こう言うと「えらい」と褒められる。褒めてくれるのはだいたい女性なので、きっと自分のがんばりを僕に投影して共感してくれているんだろう。

だけど僕の作り置き生活は、料理本の帯に踊る「いつもの食卓にもう一品♪」みたいなものとはだいぶ様子が違う。「お金」と「手間」を切り詰めて、毎日同じおかずを並べる、文字通りの「いつもの食卓」の繰り返し。日々の献立を考えるなんてもってのほか。怠け心と薄い財布が織り成す終わりのない耐久レースだ。

お金をかけないから材料も少ない。週に一度の買い出しは、何年もかけて絞り込まれた「安くて飽きなくて腹が膨れる」デキる子たちをカゴに放り込むだけで、その気になれば店に入って2分でレジに並ぶ自信がある。

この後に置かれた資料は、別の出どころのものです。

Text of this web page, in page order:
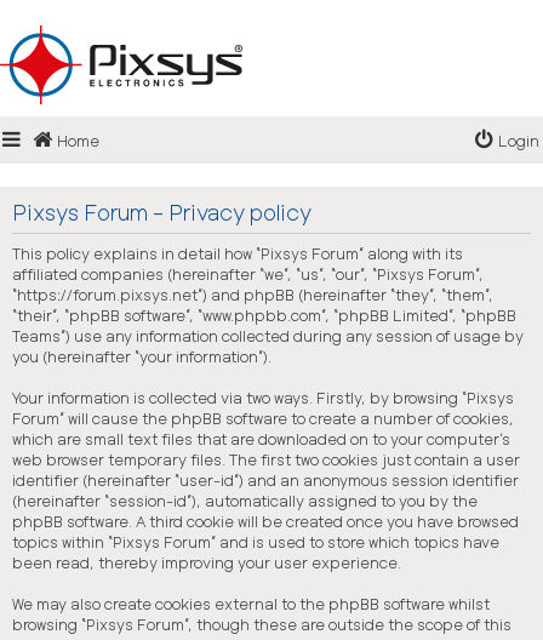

買い物が済んだら、あとは一気呵成に調理だ。月~金曜日は同じものを食べ続ける覚悟ができているから、1日分の献立を5人前作るだけ。おかげで平日はほとんど料理らしいことをしなくていい。いつも同じ服だったスティーブ・ジョブズの着まわしを、ユニクロでまかなったような食生活。これで浮いた台所時間でスマートなフォーンでも作って売っていれば、今ごろもっと豪華な食事が楽しめていただろう。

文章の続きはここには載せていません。